**TASK GOAL:**
Could the data below be retyped exactly, without its pictures?

**Records from a data source:**
------------

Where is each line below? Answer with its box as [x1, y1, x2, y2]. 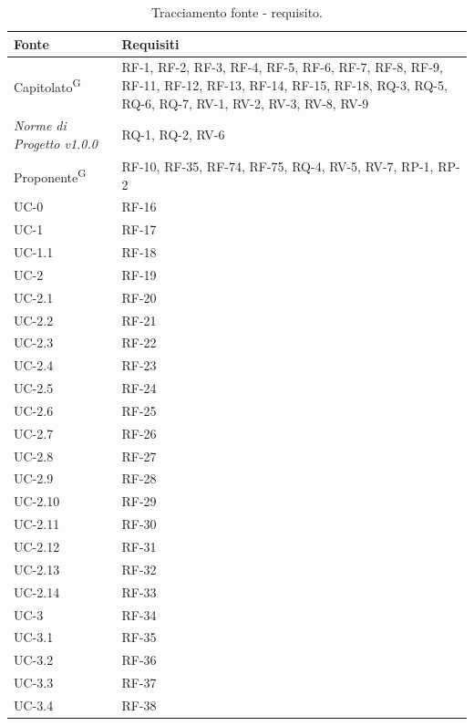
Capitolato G [14, 75, 81, 96]
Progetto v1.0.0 [14, 134, 98, 153]
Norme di [14, 116, 67, 135]
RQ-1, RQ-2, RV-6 [121, 125, 225, 144]
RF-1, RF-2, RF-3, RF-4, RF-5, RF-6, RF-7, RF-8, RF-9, [121, 57, 443, 77]
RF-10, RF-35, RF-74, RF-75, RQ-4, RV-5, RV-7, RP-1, [121, 156, 434, 175]
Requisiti [121, 34, 180, 53]
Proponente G [14, 164, 87, 186]
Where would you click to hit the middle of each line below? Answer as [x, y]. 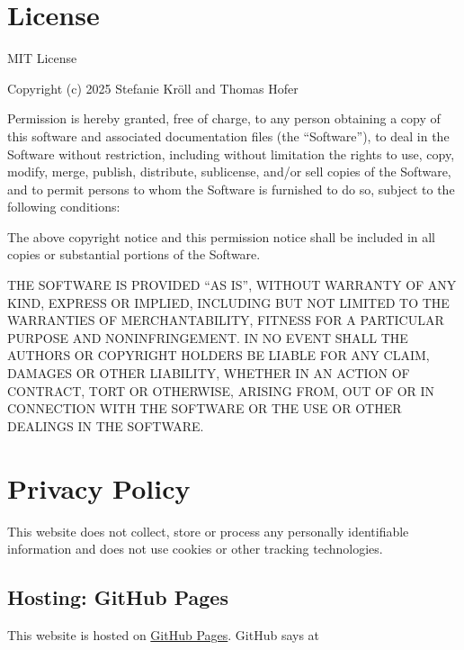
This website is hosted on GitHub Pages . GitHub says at [164, 634]
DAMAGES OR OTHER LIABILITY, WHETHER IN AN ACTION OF [209, 373]
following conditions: [64, 207]
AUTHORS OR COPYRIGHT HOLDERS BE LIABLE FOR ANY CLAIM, [219, 355]
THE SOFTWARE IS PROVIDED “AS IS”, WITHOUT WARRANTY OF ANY [232, 285]
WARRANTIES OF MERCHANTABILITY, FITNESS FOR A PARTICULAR [226, 320]
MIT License [42, 58]
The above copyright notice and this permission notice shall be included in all [222, 236]

------------

**SOLUTION FOR THIS EXERCISE:**
Where is each line below? Answer with its box as [x1, y1, x2, y2]. 
Capitolato G [14, 75, 81, 96]
Progetto v1.0.0 [14, 134, 98, 153]
Norme di [14, 116, 67, 135]
RQ-1, RQ-2, RV-6 [121, 125, 225, 144]
RF-1, RF-2, RF-3, RF-4, RF-5, RF-6, RF-7, RF-8, RF-9, [121, 57, 443, 77]
RF-10, RF-35, RF-74, RF-75, RQ-4, RV-5, RV-7, RP-1, [121, 156, 434, 175]
Requisiti [121, 34, 180, 53]
Proponente G [14, 164, 87, 186]
Where would you click to hit the middle of each line below? Answer as [x, y]. 
This website is hosted on GitHub Pages . GitHub says at [164, 634]
DAMAGES OR OTHER LIABILITY, WHETHER IN AN ACTION OF [209, 373]
following conditions: [64, 207]
AUTHORS OR COPYRIGHT HOLDERS BE LIABLE FOR ANY CLAIM, [219, 355]
THE SOFTWARE IS PROVIDED “AS IS”, WITHOUT WARRANTY OF ANY [232, 285]
WARRANTIES OF MERCHANTABILITY, FITNESS FOR A PARTICULAR [226, 320]
MIT License [42, 58]
The above copyright notice and this permission notice shall be included in all [222, 236]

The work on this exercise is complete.